Czytaj więcej Subskrybuj 50% taniej
Sprawdź
fot.sxc.hu
fot.sxc.hu

Jedna z amerykańskich firm przygotowała program komputerowy, za pomocą którego przyszli rodzice będą mogli„zaprojektować” profil genetyczny dziecka - informuje "Nasz Dziennik".


Jak czytamy w gazecie - firma zajmująca się genetyką 23andMe zaproponowała swoim klientom usługę pod roboczą nazwą Kalkulator Dziedziczenia Cech Rodzinnych. Dzięki niej można ponoć ocenić, jakie cechy dziecko ma szansę przejąć po swoich rodzicach i zmniejszyć ryzyko wystąpienia chorób genetycznych. Jak informuje ND propozycja wywołała burzę w USA.
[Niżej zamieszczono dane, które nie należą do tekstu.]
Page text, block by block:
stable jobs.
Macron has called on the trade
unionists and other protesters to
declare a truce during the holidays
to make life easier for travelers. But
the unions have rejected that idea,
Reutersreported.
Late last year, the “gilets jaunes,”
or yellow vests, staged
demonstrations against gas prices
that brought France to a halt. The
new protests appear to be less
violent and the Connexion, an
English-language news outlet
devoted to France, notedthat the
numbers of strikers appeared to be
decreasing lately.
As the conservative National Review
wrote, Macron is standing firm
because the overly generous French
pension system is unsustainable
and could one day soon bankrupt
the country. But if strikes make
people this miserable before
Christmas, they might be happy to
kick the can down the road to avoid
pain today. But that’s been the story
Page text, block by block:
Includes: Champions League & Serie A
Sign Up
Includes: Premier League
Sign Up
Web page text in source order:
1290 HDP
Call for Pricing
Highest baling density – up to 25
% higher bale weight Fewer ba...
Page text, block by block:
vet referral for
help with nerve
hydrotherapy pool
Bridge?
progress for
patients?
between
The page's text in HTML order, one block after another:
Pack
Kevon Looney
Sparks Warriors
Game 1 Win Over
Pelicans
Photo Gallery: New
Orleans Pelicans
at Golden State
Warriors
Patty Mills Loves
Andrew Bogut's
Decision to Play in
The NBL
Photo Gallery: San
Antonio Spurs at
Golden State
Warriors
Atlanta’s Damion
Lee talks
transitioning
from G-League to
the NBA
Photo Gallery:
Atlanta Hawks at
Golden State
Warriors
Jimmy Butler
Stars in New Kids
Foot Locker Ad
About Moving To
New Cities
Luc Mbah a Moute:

W zgodnej opinii wielu ekspertów jest to już eugenika na wyjątkowo szeroką skalę. W rzeczywistości specjalny program komputerowy ma pozwolić na „zaprojektowanie” dziecka, w tym ustalenie już nie tylko, jak będzie wyglądało fizycznie, ale także jakie cechy osobowościowe będzie posiadało

- czytamy w artykule.


Usługi te, jako nieetyczne skrytykował branżowy periodyk „Genetics in Medicine”. Na jego łamach dr Sigrid Sterckx z Uniwersytetu Gent w Belgii, a także kilku innych naukowców jasno wyraziło się, że pod pretekstem testu „śladów genetycznych” firma w rzeczywistości proponuje usługę „zamawiania dzieci na życzenie”.
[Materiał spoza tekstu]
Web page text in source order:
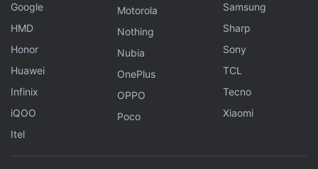
Google
HMD
Honor
Huawei
Infinix
iQOO
Itel
Motorola
Nothing
Nubia
OnePlus
OPPO
Poco
Samsung
Sharp
Sony
TCL
Tecno
Xiaomi
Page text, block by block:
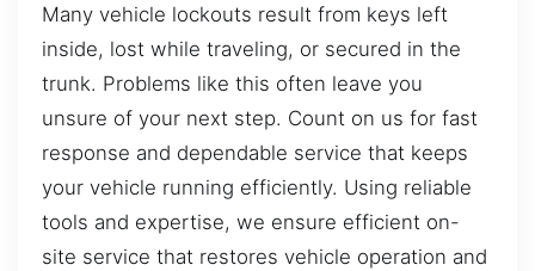
Many vehicle lockouts result from keys left
inside, lost while traveling, or secured in the
trunk. Problems like this often leave you
unsure of your next step. Count on us for fast
response and dependable service that keeps
your vehicle running efficiently. Using reliable
tools and expertise, we ensure efficient on-
site service that restores vehicle operation and
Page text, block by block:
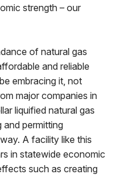
strength – our
of natural gas
and reliable
embracing it, not
major companies in
liquified natural gas
and permitting
A facility like this
in statewide economic
such as creating
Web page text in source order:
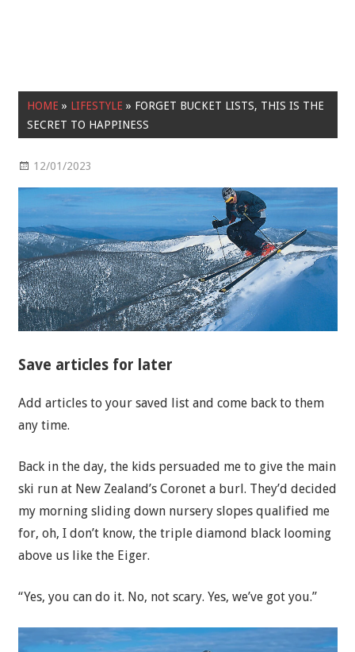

To, co 23andMe nazywa jedynie kolejną metodą selekcji dawców plemników i komórki jajowej, w rzeczywistości zwiększa prawdopodobieństwo, że będzie dochodziło do produkowania dzieci, z charakterystyką genetyczną wybraną przez potencjalnych rodziców. Selekcja ta ma być oparta na komputerowym porównaniu danych genotypowych dawcy plemników z dawczynią komórki jajowej

– cytuje za amerykańskim magazynem "Nasz Dziennik".


Eksperci twierdzą, że firma 23nadMe swój patent przedstawiła już placówkom oferującym zapłodnienie in vitro, co oznacza całkowicie dowolne łączenie materiałów genetycznych.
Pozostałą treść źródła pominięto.